HOW CAN WE KEEP OUR BUSINESS DISPUTE OUT OF THE COURTROOM? (PART 2)
Last week we started discussing some ways that a business can keep their dispute out of the courtroom. Beyond communication and having a general appreciation for the other side’s perspective, there are some very specific safeguards a business can set up in order to protect itself.
First, a business needs to look at its dispute history and see how and when disputes were handled successfully. There’s a lot that can be learned from a company’s past dealings. It’s also important to recognize in which areas of business disputes are likely. These are the areas that may need extra forethought when it comes to writing out contracts.

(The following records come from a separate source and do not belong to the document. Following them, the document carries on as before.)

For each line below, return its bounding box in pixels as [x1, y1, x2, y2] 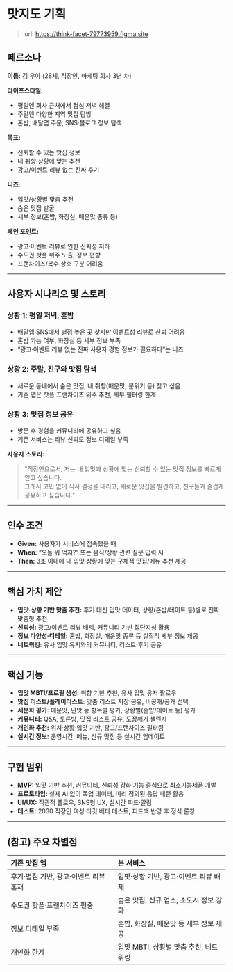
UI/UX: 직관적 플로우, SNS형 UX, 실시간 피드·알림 [17, 798, 153, 807]
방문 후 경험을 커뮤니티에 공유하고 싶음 [17, 427, 121, 435]
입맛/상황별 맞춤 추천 [17, 195, 74, 203]
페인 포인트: [7, 227, 40, 235]
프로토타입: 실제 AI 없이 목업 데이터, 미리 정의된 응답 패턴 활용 [17, 790, 184, 798]
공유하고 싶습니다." [24, 491, 76, 500]
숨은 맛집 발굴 [17, 203, 55, 212]
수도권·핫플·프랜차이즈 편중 [10, 900, 94, 910]

A business can set up avoidance provisions when writing a contract. These may include mandatory mediation provisions, cure provisions or provisions that require partnering. A company could also use waiver language, disclaimer language or release language in order to protect itself. These are all options that a business owner needs to consider when working with clients or business partners. If an owner is starting off new, he or she may not know the possible protections they could use under business law. Although some business owners may feel hesitant hiring an attorney when drafting business contracts, if a weakly written contract leads to a dispute, they may end up having to work with an attorney after the fact in order to resolve the problem. Sometimes being proactive and setting up legal safeguards at the beginning of the relationship can go a long way in protecting a business and its employees.